What's going on at The Life Nomadic?

7/15/08

Global Warming - I don't know and neither do you

Wherever I go, as soon as I mention that I work in Antarctica, people always immediately assume that I'm a researcher of some sort. Perhaps it's the 'mad scientist' look that I have adopted - or rather defaulted to out of a lack of caring. People also always assume, even after I set them straight that I'm no researcher, that I'm some sort of global warming expert. Even though the election and the economy have top billing right now in the news headlines, global warming lurks right below the surface. For all the articles that have been written and all the stories that have been broadcast, I remain rather skeptical. I'm not skeptical that the polar icecaps are shrinking - they are, there is quantifiable proof that that is happening, though there are isolated instances of advancing glaciers. I'm also a firm believer that the inhabitants of earth should strive to reduce our carbon emissions - it certainly can't hurt. What I am skeptical about (I'm sure I'll be the unpopular one now...being paid by science's dime and all)...erhem, what I am skeptical about is what science really knows. Policy in the U.S. has been steered by scientific "fact" in the past - then when a shift in policy is needed, the "facts" are either disproved or otherwise discredited. The most glaring example being eugenics which was a popular notion in the late 1800's and well into the 20th century. Scientific facts were stated to bolster the movement and eventually the Supreme Court of the U.S. even upheld laws that favored eugenics as being constitutional - all based on scientific evidence. When the time came to attack Adolf Hitler though, we had to paint him as villainous as possible - we'd seem like quite the hypocrites if we attacked him for his own eugenics program while still practicing our own.

Remember the periodic table of elements that you had to memorize in high school science class? Since 1994 six new elements have been discovered. What sort of an impact does this have on previous science? There used to be 9 planets in our solar system, then 10, now 8. Here Charlie Brown, kick this football, I swear I'll hold in place THIS time.

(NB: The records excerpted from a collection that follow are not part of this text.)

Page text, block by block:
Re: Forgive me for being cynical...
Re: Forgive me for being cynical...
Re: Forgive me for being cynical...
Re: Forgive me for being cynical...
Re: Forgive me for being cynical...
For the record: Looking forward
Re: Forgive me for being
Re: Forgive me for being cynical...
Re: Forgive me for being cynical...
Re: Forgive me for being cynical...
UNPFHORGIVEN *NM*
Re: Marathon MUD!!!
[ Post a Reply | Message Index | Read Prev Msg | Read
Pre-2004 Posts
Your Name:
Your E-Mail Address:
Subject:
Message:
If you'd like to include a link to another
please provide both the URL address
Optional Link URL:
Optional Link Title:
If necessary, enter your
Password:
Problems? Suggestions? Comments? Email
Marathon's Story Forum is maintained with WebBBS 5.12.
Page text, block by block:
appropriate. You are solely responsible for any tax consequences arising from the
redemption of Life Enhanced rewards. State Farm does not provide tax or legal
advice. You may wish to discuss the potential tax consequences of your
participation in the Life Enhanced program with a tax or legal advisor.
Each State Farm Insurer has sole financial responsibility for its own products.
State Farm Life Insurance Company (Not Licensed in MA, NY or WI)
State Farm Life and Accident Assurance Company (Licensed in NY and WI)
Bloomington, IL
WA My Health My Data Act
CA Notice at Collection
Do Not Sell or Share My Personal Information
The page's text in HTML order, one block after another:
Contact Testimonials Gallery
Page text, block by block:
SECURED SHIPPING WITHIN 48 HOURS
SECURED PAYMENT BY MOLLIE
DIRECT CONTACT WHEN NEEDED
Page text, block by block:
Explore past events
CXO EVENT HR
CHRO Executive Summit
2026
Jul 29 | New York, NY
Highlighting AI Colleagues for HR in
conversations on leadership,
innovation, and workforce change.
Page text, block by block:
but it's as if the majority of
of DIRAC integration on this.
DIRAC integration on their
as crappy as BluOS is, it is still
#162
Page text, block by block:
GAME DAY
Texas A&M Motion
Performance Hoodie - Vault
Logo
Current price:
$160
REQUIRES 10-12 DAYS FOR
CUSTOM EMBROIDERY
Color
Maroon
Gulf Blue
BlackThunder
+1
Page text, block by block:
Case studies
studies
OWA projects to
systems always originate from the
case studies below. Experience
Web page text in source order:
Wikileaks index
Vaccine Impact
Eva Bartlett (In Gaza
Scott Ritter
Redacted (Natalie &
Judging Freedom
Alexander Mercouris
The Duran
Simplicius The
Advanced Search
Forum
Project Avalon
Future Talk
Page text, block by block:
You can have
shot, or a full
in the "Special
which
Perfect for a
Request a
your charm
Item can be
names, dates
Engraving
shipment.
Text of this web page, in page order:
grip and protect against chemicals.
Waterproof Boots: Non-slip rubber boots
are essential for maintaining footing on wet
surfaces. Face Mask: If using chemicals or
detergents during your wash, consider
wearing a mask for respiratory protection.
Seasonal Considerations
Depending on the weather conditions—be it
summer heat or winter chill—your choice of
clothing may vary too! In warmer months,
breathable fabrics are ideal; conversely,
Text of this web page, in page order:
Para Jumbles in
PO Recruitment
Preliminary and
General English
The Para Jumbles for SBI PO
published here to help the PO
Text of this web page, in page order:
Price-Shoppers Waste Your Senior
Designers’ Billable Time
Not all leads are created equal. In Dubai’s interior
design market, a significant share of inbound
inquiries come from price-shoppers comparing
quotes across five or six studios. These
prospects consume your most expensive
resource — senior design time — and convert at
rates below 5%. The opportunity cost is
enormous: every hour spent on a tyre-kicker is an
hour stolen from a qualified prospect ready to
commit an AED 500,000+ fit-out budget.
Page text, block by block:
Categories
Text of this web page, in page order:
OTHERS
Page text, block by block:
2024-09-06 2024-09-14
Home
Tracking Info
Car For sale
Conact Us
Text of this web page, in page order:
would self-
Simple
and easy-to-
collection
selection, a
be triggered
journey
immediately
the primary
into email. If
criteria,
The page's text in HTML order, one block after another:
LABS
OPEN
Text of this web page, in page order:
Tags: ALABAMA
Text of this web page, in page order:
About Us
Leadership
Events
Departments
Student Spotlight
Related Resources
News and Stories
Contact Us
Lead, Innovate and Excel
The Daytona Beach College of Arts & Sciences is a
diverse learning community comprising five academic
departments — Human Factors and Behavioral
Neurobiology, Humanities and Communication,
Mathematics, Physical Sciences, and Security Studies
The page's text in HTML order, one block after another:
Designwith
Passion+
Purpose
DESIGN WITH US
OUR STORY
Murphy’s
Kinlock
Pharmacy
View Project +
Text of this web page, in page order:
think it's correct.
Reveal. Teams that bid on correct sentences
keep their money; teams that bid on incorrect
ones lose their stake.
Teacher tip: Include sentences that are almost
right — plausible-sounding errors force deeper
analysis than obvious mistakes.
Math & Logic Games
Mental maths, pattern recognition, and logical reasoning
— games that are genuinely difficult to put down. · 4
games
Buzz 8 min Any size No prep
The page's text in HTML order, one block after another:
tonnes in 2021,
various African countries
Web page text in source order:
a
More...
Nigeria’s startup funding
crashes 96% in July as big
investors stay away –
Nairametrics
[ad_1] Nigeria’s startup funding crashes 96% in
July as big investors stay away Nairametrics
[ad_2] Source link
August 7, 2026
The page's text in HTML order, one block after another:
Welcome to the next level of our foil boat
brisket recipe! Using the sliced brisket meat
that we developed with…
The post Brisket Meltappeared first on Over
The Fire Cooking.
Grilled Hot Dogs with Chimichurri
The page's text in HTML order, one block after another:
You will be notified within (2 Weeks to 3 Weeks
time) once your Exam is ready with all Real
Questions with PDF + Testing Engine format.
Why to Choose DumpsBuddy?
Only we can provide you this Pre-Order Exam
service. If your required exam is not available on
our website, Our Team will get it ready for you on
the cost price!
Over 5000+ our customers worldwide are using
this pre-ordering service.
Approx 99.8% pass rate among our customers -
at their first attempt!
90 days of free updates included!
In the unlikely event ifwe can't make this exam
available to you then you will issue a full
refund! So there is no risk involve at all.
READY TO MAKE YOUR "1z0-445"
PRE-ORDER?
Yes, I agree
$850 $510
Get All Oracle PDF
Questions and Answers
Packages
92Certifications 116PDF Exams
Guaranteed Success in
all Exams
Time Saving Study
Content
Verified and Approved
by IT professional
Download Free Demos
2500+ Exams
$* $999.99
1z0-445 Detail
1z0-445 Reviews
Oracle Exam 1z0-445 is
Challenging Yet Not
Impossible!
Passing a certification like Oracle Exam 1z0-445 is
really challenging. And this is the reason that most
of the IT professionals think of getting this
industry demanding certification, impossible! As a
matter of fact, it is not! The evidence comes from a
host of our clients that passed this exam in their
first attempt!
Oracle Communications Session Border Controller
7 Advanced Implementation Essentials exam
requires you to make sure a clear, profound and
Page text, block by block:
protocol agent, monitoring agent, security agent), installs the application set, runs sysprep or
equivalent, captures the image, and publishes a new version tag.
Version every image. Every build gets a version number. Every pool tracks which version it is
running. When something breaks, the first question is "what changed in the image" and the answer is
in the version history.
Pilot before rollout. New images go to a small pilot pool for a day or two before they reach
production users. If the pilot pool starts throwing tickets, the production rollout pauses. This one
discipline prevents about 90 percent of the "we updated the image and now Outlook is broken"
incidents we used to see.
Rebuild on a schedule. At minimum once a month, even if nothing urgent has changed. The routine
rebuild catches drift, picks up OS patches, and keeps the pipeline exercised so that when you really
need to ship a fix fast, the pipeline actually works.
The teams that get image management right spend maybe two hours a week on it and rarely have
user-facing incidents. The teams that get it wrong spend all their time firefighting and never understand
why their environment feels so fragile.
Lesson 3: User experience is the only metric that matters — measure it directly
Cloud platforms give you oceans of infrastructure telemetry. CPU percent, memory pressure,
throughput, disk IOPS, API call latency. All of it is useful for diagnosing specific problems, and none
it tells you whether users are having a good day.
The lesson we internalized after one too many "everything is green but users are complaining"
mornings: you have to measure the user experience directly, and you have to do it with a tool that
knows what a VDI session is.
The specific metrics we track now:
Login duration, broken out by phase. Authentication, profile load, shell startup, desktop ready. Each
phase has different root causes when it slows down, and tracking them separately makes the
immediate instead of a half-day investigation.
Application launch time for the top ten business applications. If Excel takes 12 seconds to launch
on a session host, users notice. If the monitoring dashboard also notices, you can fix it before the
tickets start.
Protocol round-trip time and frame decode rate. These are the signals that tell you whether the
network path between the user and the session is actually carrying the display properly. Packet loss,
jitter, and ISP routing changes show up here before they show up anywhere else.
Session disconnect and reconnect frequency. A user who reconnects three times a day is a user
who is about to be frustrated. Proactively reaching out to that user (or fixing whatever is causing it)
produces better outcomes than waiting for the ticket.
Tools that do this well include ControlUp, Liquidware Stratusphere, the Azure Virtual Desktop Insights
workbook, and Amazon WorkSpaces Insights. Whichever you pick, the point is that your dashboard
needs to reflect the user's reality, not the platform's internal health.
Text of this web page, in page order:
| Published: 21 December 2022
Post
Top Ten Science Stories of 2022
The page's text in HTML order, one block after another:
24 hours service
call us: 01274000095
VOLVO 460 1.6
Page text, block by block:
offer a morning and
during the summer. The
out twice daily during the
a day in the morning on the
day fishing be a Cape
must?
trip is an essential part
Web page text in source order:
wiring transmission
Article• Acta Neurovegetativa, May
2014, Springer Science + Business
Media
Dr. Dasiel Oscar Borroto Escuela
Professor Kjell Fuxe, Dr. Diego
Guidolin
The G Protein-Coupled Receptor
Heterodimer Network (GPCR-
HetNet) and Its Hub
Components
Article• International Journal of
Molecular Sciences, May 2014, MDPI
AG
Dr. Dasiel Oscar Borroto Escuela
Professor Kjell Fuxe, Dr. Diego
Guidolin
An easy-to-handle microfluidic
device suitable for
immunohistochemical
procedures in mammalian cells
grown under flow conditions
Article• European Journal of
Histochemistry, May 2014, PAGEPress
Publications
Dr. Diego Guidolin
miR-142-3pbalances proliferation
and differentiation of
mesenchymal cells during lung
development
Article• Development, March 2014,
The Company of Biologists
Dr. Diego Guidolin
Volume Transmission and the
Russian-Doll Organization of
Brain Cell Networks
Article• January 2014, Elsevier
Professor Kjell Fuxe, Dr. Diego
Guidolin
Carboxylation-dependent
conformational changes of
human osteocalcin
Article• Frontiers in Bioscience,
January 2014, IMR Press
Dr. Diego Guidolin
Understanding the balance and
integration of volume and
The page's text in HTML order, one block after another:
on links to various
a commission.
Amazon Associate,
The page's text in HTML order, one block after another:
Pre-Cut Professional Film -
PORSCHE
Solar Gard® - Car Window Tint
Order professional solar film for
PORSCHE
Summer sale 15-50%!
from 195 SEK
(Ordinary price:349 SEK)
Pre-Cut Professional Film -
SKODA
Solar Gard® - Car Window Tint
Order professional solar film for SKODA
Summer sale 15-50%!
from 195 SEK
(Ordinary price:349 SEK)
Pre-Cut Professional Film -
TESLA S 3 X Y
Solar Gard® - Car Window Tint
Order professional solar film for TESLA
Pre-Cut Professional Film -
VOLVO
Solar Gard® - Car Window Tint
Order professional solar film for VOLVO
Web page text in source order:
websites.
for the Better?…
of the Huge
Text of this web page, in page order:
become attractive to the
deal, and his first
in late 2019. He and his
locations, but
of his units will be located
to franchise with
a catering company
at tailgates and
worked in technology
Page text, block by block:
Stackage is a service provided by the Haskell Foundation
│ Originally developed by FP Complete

From the April 28th, 1975 edition of Newsweek:
A survey completed last year by Dr. Murray Mitchell of the National Oceanic and Atmospheric Administration reveals a drop of half a degree in average ground temperatures in the Northern Hemisphere between 1945 and 1968. According to George Kukla of Columbia University, satellite photos indicated a sudden, large increase in Northern Hemisphere snow cover in the winter of 1971-72. And a study released last month by two NOAA scientists notes that the amount of sunshine reaching the ground in the continental U.S. diminished by 1.3% between 1964 and 1972.

To the layman, the relatively small changes in temperature and sunshine can be highly misleading. Reid Bryson of the University of Wisconsin points out that the Earth’s average temperature during the great Ice Ages was only about seven degrees lower than during its warmest eras – and that the present decline has taken the planet about a sixth of the way toward the Ice Age average. Others regard the cooling as a reversion to the “little ice age” conditions that brought bitter winters to much of Europe and northern America between 1600 and 1900 – years when the Thames used to freeze so solidly that Londoners roasted oxen on the ice and when iceboats sailed the Hudson River almost as far south as New York City.


Back to the melting polar icecaps - the time that humans have lived on earth only represents a tiny fraction of the time the earth has existed. The time that we have been keeping records of temperature on earth is but a tiny fraction of the time humans have existed. We can certainly show a warming trend based on 200 years of data(regional warming & land use warming are huge contributors to this), but we have absolutely no clue on a larger time scale. That said, there is evidence that vast expanses of the earth have periodically been covered in ice. This ice melts. The smaller the ice sheets get, the faster they melt. Same thing happens when you put an ice cube in a glass of water - it melts faster as it gets smaller. Are the shrinking polar icecaps really something to be alarmed about? Species are losing habitat as a result and could likely become extinct. Tragic, sure, but over 90% of all species that have ever existed on earth are now extinct. This is the nature of things. It seems to me that evolution's main goal is to create life that adapts to and then consumes its environment. Of course then it seems that the evolutionary process will destroy itself at some point - and maybe it will.

Cynical as it may seem, my opinion is that science will prove what science is paid to prove. Currently there's a lot of funding for global warming - but the NSF's budget is being cut so severely that I may have to hitchhike home; I have to wonder if "global warming" will fall out of vogue.